Sunday 24 September 2017

Brotherhood vows to reinstate Morsi

A supporter of ousted president Mohammed Morsi holds a Quran while chanting slogans supporting Morsi during a rally in Cairo University (AP)
A supporter of ousted president Mohammed Morsi holds a Quran while chanting slogans supporting Morsi during a rally in Cairo University (AP)
Protesters react after Egyptian security forces open fire on supporters of Egypt's ousted President Mohammed Morsi (AP)
Protesters carry the body of a man shot by Egyptian troops in Cairo (AP)
Egyptian army soldiers are seen near the University of Cairo, in Giza (AP)
An anit-Morsi protester holds a poster of Lt Gen Abdel-Fattah el-Sissi, Egyptian Army Commander in Chief, during a rally in Tahrir Square (AP)
Fireworks light up the sky moments after Egypt's military chief said the president had been replaced (AP)
Military special forces stand guard in Cairo (AP)
Opponents of Egypt's Islamist leader Mohammed Morsi celebrate outside the presidential palace in Cairo (AP)
Egyptian protesters celebrate the end of Mohammed Morsi's presidency in Tahrir Square, Cairo (AP)
Opponents of Mohammed Morsi celebrate by the light of flares as they wave national flags in Tahrir Square (AP)
Egyptian President Mohammed Morsi has been ousted, the country's military has announced (AP)

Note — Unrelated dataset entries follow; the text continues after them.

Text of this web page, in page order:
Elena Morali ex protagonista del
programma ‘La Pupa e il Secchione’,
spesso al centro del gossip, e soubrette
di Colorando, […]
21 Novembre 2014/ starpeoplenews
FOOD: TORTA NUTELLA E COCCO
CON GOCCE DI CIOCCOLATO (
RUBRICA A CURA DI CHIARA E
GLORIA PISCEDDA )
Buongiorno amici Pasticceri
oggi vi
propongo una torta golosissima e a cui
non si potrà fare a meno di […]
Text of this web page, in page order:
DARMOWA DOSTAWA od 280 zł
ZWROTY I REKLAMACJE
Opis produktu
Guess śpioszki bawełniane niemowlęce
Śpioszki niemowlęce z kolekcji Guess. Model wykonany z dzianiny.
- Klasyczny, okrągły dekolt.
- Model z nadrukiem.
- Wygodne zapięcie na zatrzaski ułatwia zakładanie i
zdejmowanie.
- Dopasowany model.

The top leader of the Muslim Brotherhood has vowed to reinstate Egypt's ousted president Mohammed Morsi.

General Guide Mohammed Badie's speech came after troops fired on a pro-Morsi rally and one protester was killed. The appearance by Mr Badie on stage before tens of thousands of supporters in Cairo was his first in public since the president was ousted.

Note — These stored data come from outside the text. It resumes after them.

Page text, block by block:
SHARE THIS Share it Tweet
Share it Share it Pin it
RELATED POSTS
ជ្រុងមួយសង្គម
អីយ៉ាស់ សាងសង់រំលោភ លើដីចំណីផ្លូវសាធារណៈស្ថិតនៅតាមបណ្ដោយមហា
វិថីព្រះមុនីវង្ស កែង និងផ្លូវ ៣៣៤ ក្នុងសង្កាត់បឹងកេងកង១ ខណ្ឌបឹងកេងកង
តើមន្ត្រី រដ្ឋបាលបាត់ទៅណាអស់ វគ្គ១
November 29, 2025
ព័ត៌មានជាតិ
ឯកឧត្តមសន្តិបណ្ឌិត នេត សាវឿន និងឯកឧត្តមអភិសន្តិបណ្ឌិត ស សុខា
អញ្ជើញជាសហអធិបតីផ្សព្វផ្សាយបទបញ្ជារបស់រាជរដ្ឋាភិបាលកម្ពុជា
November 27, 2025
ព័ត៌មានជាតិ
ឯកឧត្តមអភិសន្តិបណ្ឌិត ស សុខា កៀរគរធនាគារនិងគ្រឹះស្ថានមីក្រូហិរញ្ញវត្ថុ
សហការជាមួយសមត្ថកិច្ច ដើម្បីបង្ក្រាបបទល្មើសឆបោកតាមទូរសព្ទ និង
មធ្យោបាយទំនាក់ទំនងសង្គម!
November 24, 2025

Mr Morsi "is my president and your president and the president of all Egyptians," Mr Badie said. "God make Morsi victorious and bring him back to the palace. We are his soldiers - we defend him with our lives."

Mr Badie, a figure revered among the Brotherhood's followers, addressed the military, demanding they abide by their pledge of loyalty to the president, calling it a matter of the military's honour. "Your leader is Morsi... Return to the people of Egypt," he said. "Your bullets are not to be fired on your sons and your own people, you are dearer than that."

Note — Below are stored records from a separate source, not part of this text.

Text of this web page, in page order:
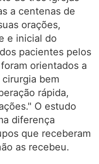
a centenas de
orações,
e inicial do
pacientes pelos
orientados a
bem
rápida,
O estudo
diferença
que receberam
as recebeu.
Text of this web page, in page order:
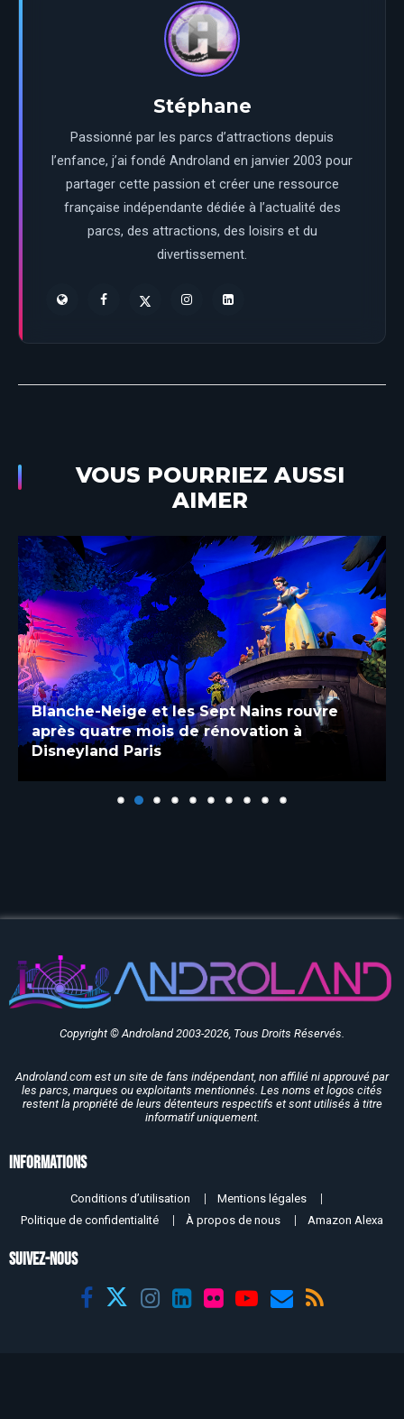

Security officials had reported that Mr Badie was taken into custody soon after the military removed Mr Morsi on Wednesday night. Just before Mr Badie's appearance, the Brotherhood's political party said on its webpage that he had "been released". But on stage, Mr Badie denied he was ever arrested. There was no immediate explanation by security officials.

Brotherhood backers streamed across a bridge over the Nile towards the state TV building and Tahrir Square, where hundreds of thousands celebrating Mr Morsi's fall were massed. Stones were thrown between the two sides.

A Health Ministry official later said six people have been killed in clashes around the country involving opponents and backers of Mr Morsi, as well as security forces. Khaled el-Khatib said four people have been killed in Cairo and two elsewhere, with 180 wounded.

Meanwhile, the BBC's Middle East editor was shot while covering the military coup in Egypt. Jeremy Bowen was shown having his head bandaged in a photograph posted on Twitter - but reassured followers that he was not seriously injured.

In a message on the site, the veteran reporter said: "Thanks for the messages. I've been hit by a couple of shotgun pellets. Am fine and heading out."

Bowen later admitted: "Could have been a lot worse."